El hombre de las tres letras 19 May 2023

Pascal Quignard, senderos para perderse

Revista Ñ | Juan F. Comperatore

El hombre de las tres letras es la novela más reciente del reconocido escritor.

 

A veces un umbral supone un cambio de frecuencia, en la medida en que franquearlo implica dejar atrás una geografía conocida y abrirse paso a otra por conocer. Una claridad de pronto atisbada en el ojo o el tímpano lo anuncia, y el desgarro en el tejido de la realidad o su evasión, lo refrenda. Seguir el copioso y disperso trazo de Pascal Quignard permite acceder a una experiencia semejante. Ingresar en su obra (en su orbe) equivale a atravesar un umbral donde se trastocan las coordenadas.

Cada uno de sus libros –de una consistencia inestable, anterior a la repartición en géneros– propone un movimiento de lectura de constante circularidad en torno de un cauce melódico principal sin que por ello se origine una sensación de centro a la manera de la tónica. Por lo general, el lector advierte que hay un motivo que liga la frágil costura de los fragmentos –por más renuente a la cristalización, abierto y oscilante que sea– gracias a que el mismo Quignard se encarga de postularlo, aunque no sea más que para diferirlo, eludirlo, bifurcarlo.

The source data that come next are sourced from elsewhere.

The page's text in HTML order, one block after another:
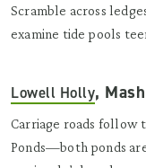
Scramble across
examine tide pools
Lowell Holly,
Carriage roads follow
Ponds—both ponds
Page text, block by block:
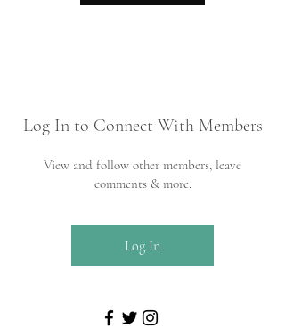
Log In to Connect With Members
View and follow other members, leave
comments & more.
Log In
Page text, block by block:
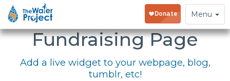
Toggle
navigation
Menu
Embed Your
Fundraising Page
Add a live widget to your webpage, blog,
tumblr, etc!
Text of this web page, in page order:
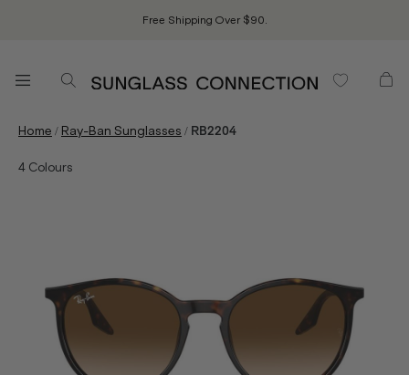
Free Shipping Over $90.
Home / Ray-Ban Sunglasses / RB2204
4 Colours
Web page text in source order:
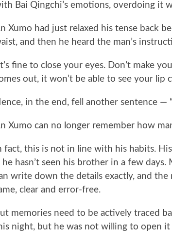
Bai Qingchi’s emotions, overdoing it
Xumo had just relaxed his tense back
and then he heard the man’s
fine to close your eyes. Don’t make
out, it won’t be able to see your lip
in the end, fell another sentence —
Xumo can no longer remember how
fact, this is not in line with his habits.
he hasn’t seen his brother in a few
write down the details exactly, and
clear and error-free.
memories need to be actively traced
night, but he was not willing to open it
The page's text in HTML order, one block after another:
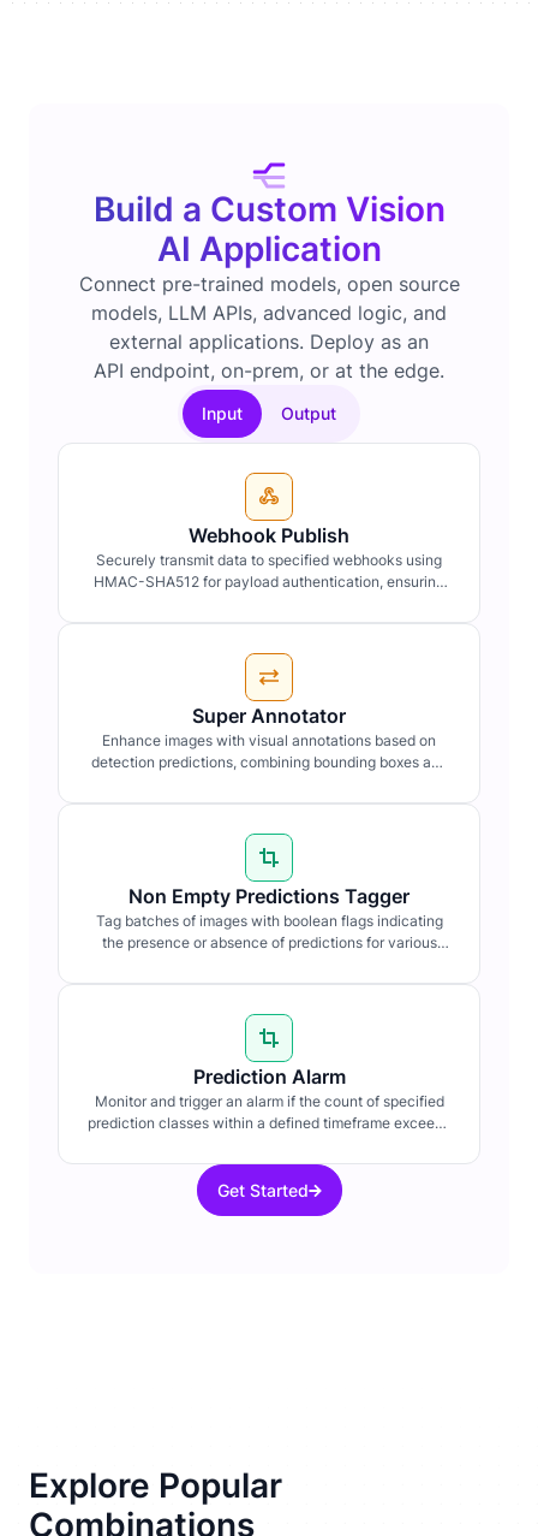
Build a Custom Vision
AI Application
Connect pre-trained models, open source
models, LLM APIs, advanced logic, and
external applications. Deploy as an
API endpoint, on-prem, or at the edge.
Input Output
Webhook Publish
Securely transmit data to specified webhooks using
HMAC-SHA512 for payload authentication, ensuring
Super Annotator
Enhance images with visual annotations based on
detection predictions, combining bounding boxes and
Non Empty Predictions Tagger
Tag batches of images with boolean flags indicating
the presence or absence of predictions for various
Prediction Alarm
Monitor and trigger an alarm if the count of specified
prediction classes within a defined timeframe exceeds
Get Started
Explore Popular
Combinations
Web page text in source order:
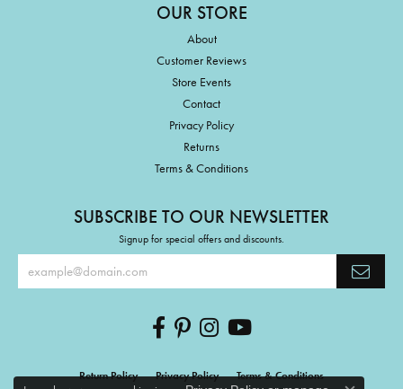
OUR STORE
About
Customer Reviews
Store Events
Contact
Privacy Policy
Returns
Terms & Conditions
SUBSCRIBE TO OUR NEWSLETTER
Signup for special offers and discounts.
Return Policy Privacy Policy Terms & Conditions
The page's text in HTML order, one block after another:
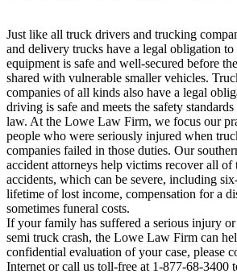
Just like all truck drivers and trucking
and delivery trucks have a legal obligation to
equipment is safe and well-secured before
shared with vulnerable smaller vehicles.
companies of all kinds also have a legal
driving is safe and meets the safety
law. At the Lowe Law Firm, we focus our
people who were seriously injured when
companies failed in those duties. Our
accident attorneys help victims recover all of
accidents, which can be severe, including
lifetime of lost income, compensation for a
sometimes funeral costs.
If your family has suffered a serious injury
semi truck crash, the Lowe Law Firm can
confidential evaluation of your case, please
Internet or call us toll-free at 1-877-68-3400
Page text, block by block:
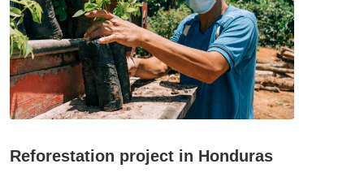
Reforestation project in Honduras
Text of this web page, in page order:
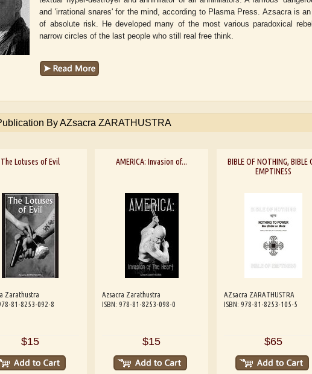
and 'irrational snares' for the mind, according to Plasma Press. Azsacra is
of absolute risk. He developed many of the most various paradoxical
narrow circles of the last people who still real free think.
By AZsacra ZARATHUSTRA
The Lotuses of Evil
Zarathustra
81-8253-092-8
$15
AMERICA: Invasion of...
Azsacra Zarathustra
ISBN: 978-81-8253-098-0
$15
BIBLE OF NOTHING, BIBLE
EMPTINESS
AZsacra ZARATHUSTRA
ISBN: 978-81-8253-105-5
$65
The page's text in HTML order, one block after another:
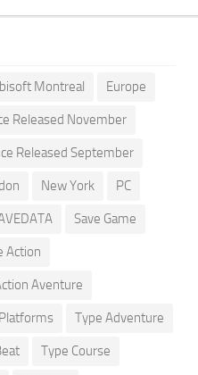
Montreal Europe
Released November
Released September
New York PC
Save Game
Action
Aventure
Type Adventure
Type Course
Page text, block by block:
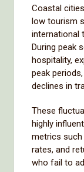
Coastal
low tourism
international
During peak
hospitality,
peak
declines in
These
highly
metrics such
rates, and
who fail to
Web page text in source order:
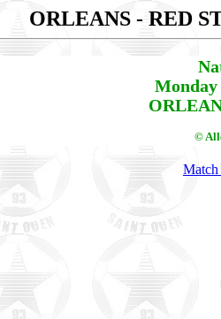
ORLEANS - RED
Monday
©
Match
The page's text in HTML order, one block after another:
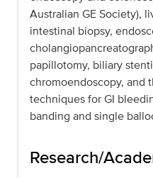
Australian GE Society),
intestinal biopsy,
papillotomy, biliary
chromoendoscopy, and
techniques for GI
banding and single
Research/
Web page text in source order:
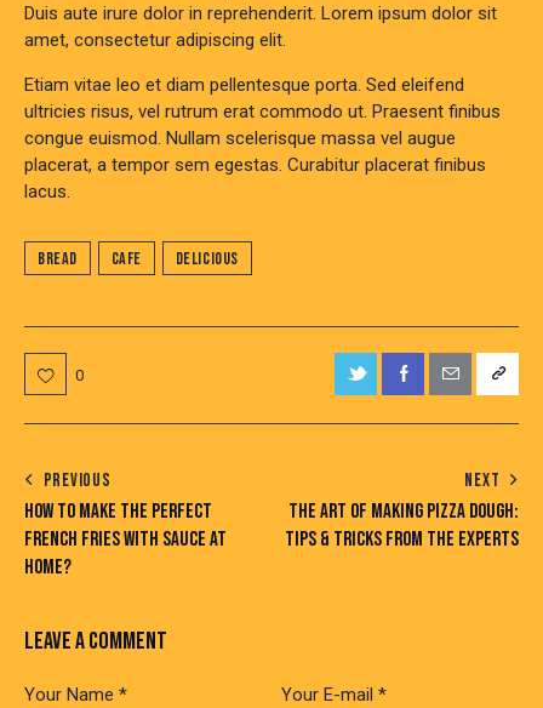
Duis aute irure dolor in reprehenderit. Lorem ipsum dolor sit
amet, consectetur adipiscing elit.
Etiam vitae leo et diam pellentesque porta. Sed eleifend
ultricies risus, vel rutrum erat commodo ut. Praesent finibus
congue euismod. Nullam scelerisque massa vel augue
placerat, a tempor sem egestas. Curabitur placerat finibus
lacus.
Bread Cafe Delicious
0
PREVIOUS
HOW TO MAKE THE PERFECT
FRENCH FRIES WITH SAUCE AT
HOME?
NEXT
THE ART OF MAKING PIZZA DOUGH:
TIPS & TRICKS FROM THE EXPERTS
LEAVE A COMMENT
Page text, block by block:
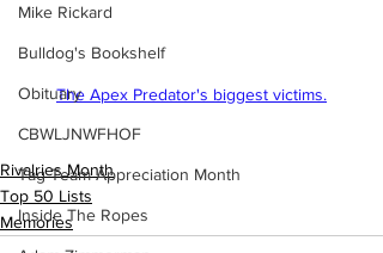
Mike Rickard
Bulldog's Bookshelf
Obituary
CBWLJNWFHOF
Tag Team Appreciation Month
Inside The Ropes
The Apex Predator's biggest victims.
Rivalries Month
Top 50 Lists
Memories
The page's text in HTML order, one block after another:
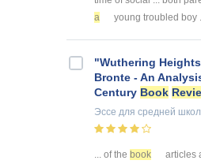
a
young troubled boy ...
"Wuthering
Bronte - An
Century Book
Эссе для средней
... of the book
articles
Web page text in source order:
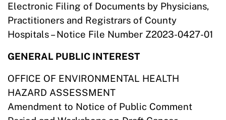
Electronic Filing of Documents by Physicians,
Practitioners and Registrars of County
Hospitals – Notice File Number Z2023-0427-01
GENERAL PUBLIC INTEREST
OFFICE OF ENVIRONMENTAL HEALTH
HAZARD ASSESSMENT
Amendment to Notice of Public Comment
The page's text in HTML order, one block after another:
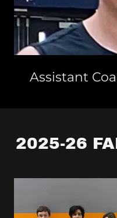
Assistant
2025-26
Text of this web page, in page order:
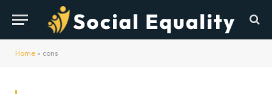
Home » cons
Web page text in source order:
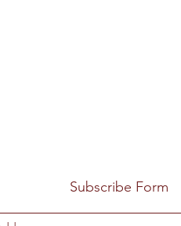
Subscribe Form
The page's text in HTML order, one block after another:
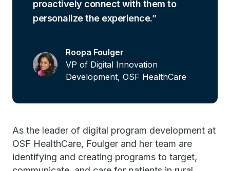
proactively connect with them to
personalize the experience.
Roopa Foulger
VP of Digital Innovation
Development, OSF HealthCare
As the leader of digital program development at
OSF HealthCare, Foulger and her team are
identifying and creating programs to target,
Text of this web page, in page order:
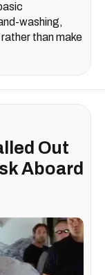
washing,
than make
Out
Aboard
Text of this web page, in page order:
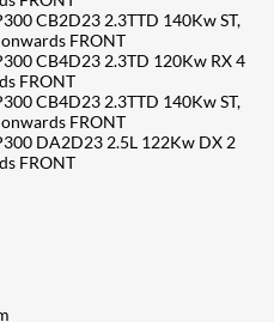
CB2D23 2.3TTD 140Kw ST,
FRONT
CB4D23 2.3TD 120Kw RX 4
FRONT
CB4D23 2.3TTD 140Kw ST,
FRONT
DA2D23 2.5L 122Kw DX 2
FRONT
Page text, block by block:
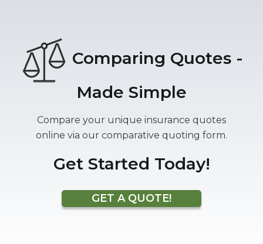
Comparing Quotes -
Made Simple
Compare your unique insurance quotes
online via our comparative quoting form.
Get Started Today!
GET A QUOTE!
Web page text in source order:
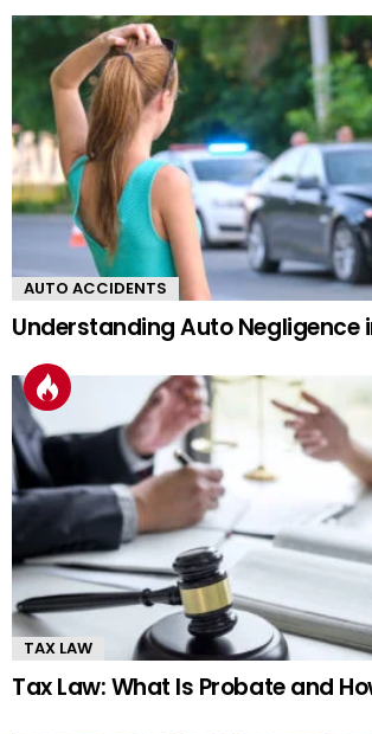
AUTO ACCIDENTS
Understanding Auto Negligence
TAX LAW
Tax Law: What Is Probate and
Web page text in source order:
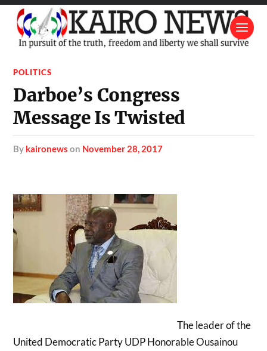
POLITICS
Darboe’s Congress
Message Is Twisted
by kaironews on November 28, 2017
The leader of the
United Democratic Party UDP Honorable Ousainou
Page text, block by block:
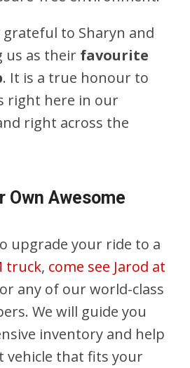
grateful to Sharyn and
us as their favourite
. It is a true honour to
right here in our
right across the
Own Awesome
upgrade your ride to a
truck, come see Jarod at
or any of our world-class
We will guide you
inventory and help
vehicle that fits your
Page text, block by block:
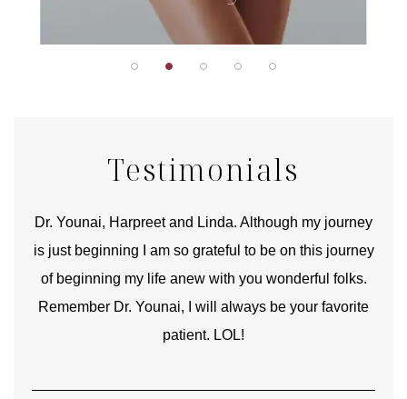
Testimonials
Dr. Younai, Harpreet and Linda. Although my journey
is just beginning I am so grateful to be on this journey
of beginning my life anew with you wonderful folks.
Remember Dr. Younai, I will always be your favorite
patient. LOL!
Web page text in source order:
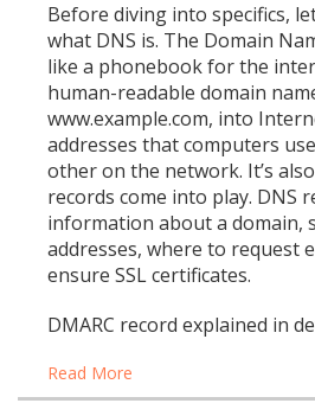
Before diving into specifics,
what DNS is. The Domain
like a phonebook for the
human-readable domain
www.example.com, into
addresses that computers
other on the network. It’s
records come into play. DNS
information about a domain,
addresses, where to request
ensure SSL certificates.
DMARC record explained in
Read More
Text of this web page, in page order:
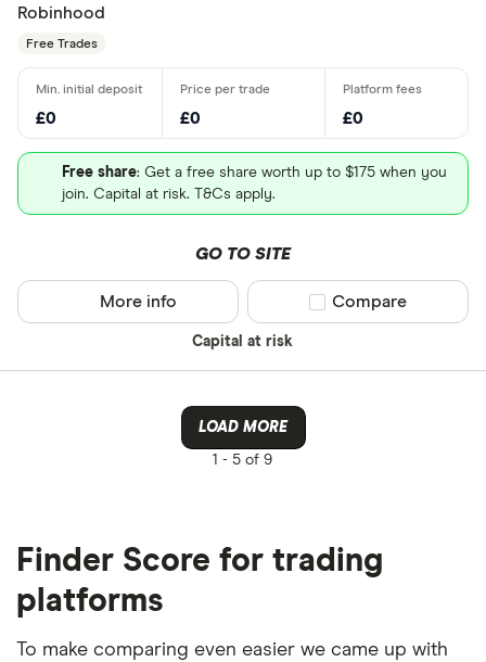
Robinhood
Free Trades
£0 £0 £0
Free share: Get a free share worth up to $175 when you
join. Capital at risk. T&Cs apply.
GO TO SITE
Capital at risk
More info Compare product
Compare
LOAD MORE
1 - 5 of 9
Finder Score for trading
platforms
To make comparing even easier we came up with
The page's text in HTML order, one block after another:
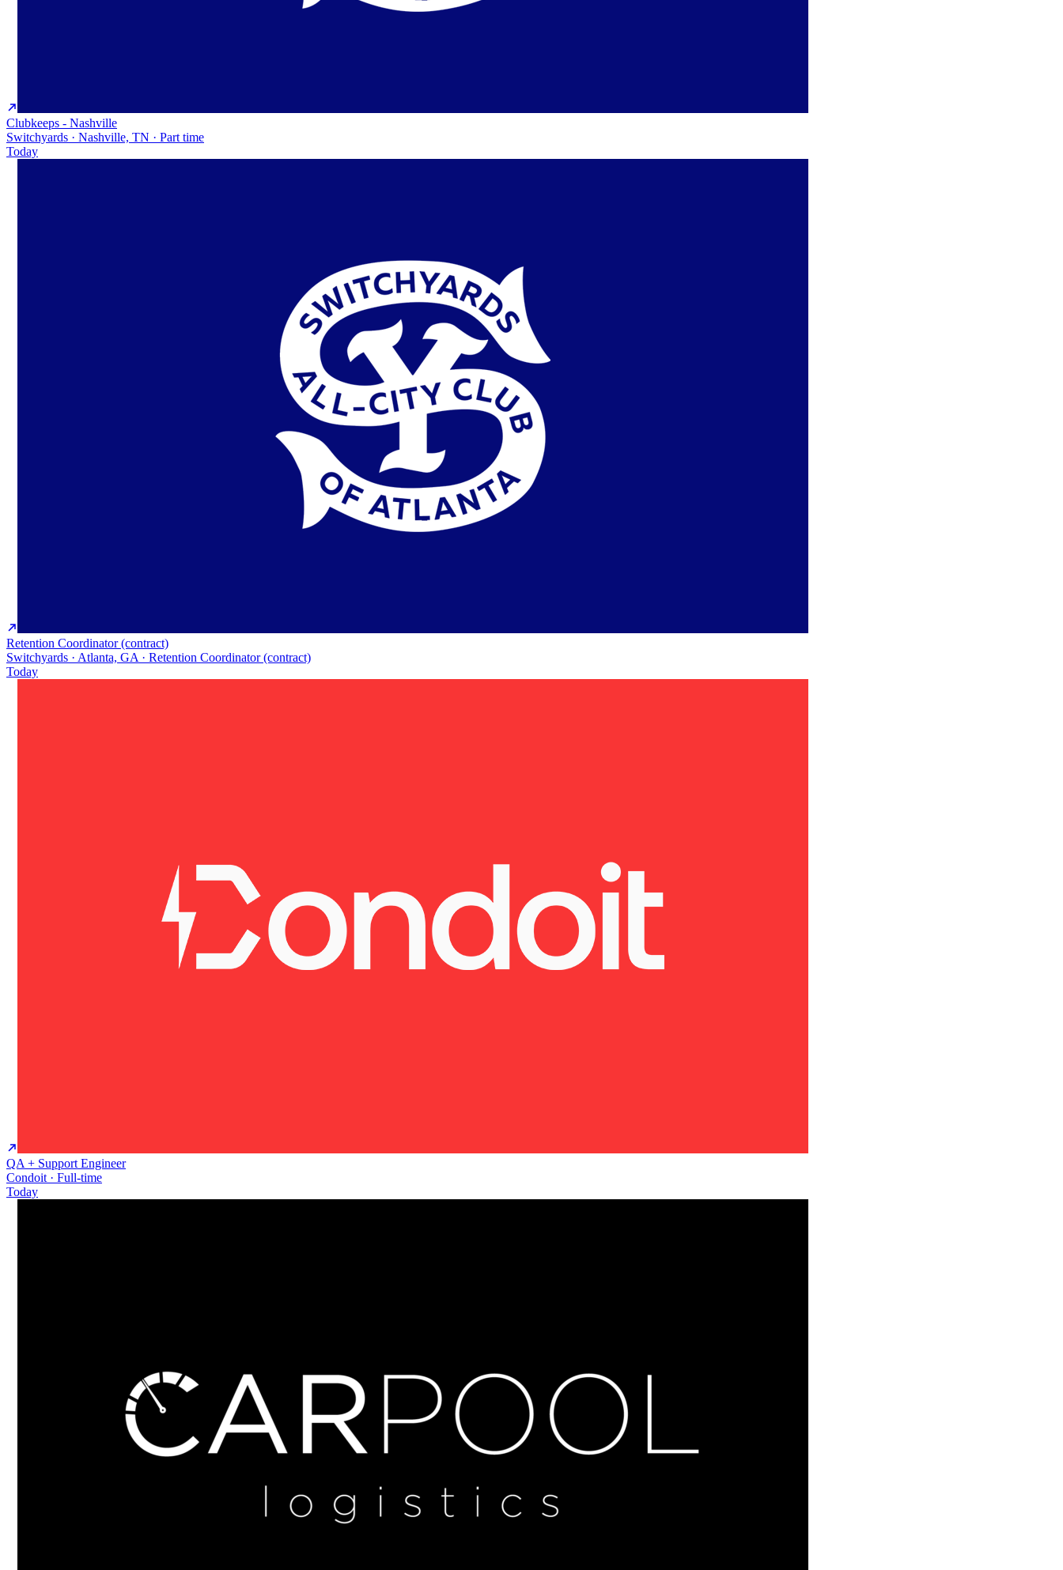
Clubkeeps - Nashville
Switchyards · Nashville, TN · Part time
Today
Retention Coordinator (contract)
Switchyards · Atlanta, GA · Retention Coordinator (contract)
Today
QA + Support Engineer
Condoit · Full-time
Today
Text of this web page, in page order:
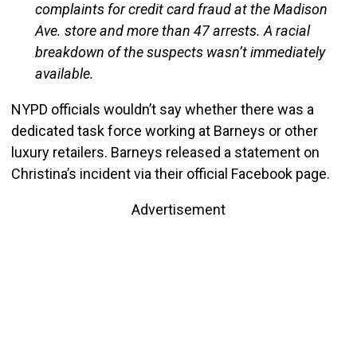
complaints for credit card fraud at the Madison
Ave. store and more than 47 arrests. A racial
breakdown of the suspects wasn’t immediately
available.
NYPD officials wouldn’t say whether there was a
dedicated task force working at Barneys or other
luxury retailers. Barneys released a statement on
Christina’s incident via their official Facebook page.
Advertisement
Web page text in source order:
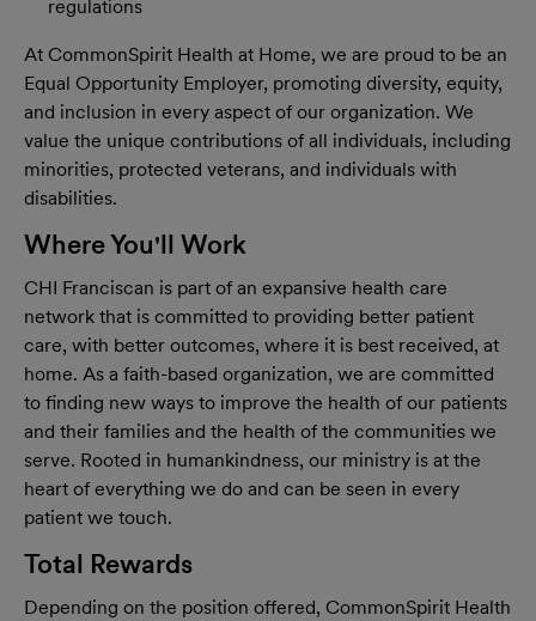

El undécimo volumen de esa empresa singular que es Último Reino –verdadero tour de force a contrapelo de la época– lleva por título El hombre de las tres letras y su tema, por así decir, es la literatura.

Quien dice la literatura dice la vida, porque por más que uno se empeñe con ahínco en separarlas una siempre se cuela en la otra. Y si Quignard restó su presencia de la participación pública, del consabido intercambio de miradas, agasajos y favores; si en su momento abandonó una carrera de concertista (fue violonchelista, eximio connoisseur del periodo barroco) y renunció al comité de lectura de Gallimard, no fue debido a un parco tránsito hacia la muerte, sino a fin de preservar el pálpito último del deseo. La vida, dirá el autor de Todas las mañanas del mundo, está en otra parte.

De esa reclusión nace el murmullo de su escritura. Y el silencio constituye su horizonte. Porque escribir, como apuntó en El nombre en la punta de la lengua, es “la única manera de hablar callándose”.

A medida que desanda abstrusas fuentes cubiertas por el polvo del tiempo, que traduce con paciencia la voz sepulta del pasado (“traducir”, escribió, “es ayudar a hablar al muerto”); a medida que quiebra la prosa y se permite una escapada lírica, la figura del lector se recorta como un ladrón furtivo que roba la lengua del otro (Fur es su perífrasis latina de tres letras). La literatura, así, se presenta sin origen propio, la escritura (que roba el grito a la lengua) como el descubrimiento más significativo de la humanidad (y no el fuego), y el libro como portal de acceso a un jardín antes vedado. Pa sos que fundan la vida secreta del solitario. Ascesis del mundanal ruido.

Para alguien que dedicó (en rigor dedica) gran parte de su vida a pregonar su propio retiro de la res pública, no dejan de resultar sugerentes aquellos pasajes en que permite el acceso, aunque sea sesgado, a su intimidad. Porque desbrozando siglos y siglos de conocimiento, de filósofos, músicos y literatos, de citas y de fábulas, asoma la silueta en escorzo del propio Quignard, quien da cuenta de la fruición que experimenta al separar las páginas de un antiguo libro intonso, del gozo que producen en él las horas de mayor silencio previas al amanecer (“el tiempo antes del tiempo”), la predilección por el carácter romano garamond y el asombro ante el color verde o el olor de antaño que mana al recoger hongos. Son momentos de remanso, que se cierran apenas se abren para volver a perseguir una aproximación más oblicua. La vuelta al sendero a ninguna parte.

Si algo ofrece Pascal Quignard es la posibilidad de perderse en esos tanteos. Ejercicios paradójicos que avanzan y retroceden sin dirección cierta, y que rozan en sus vaivenes un intuitivo centro incandescente, tan próximo como lejano a una sensación verdadera. Porque, como dijo en alguna ocasión, “el verdadero designio no es acceder a una improbable realidad, sino quemarse lo más cerca de la luz”.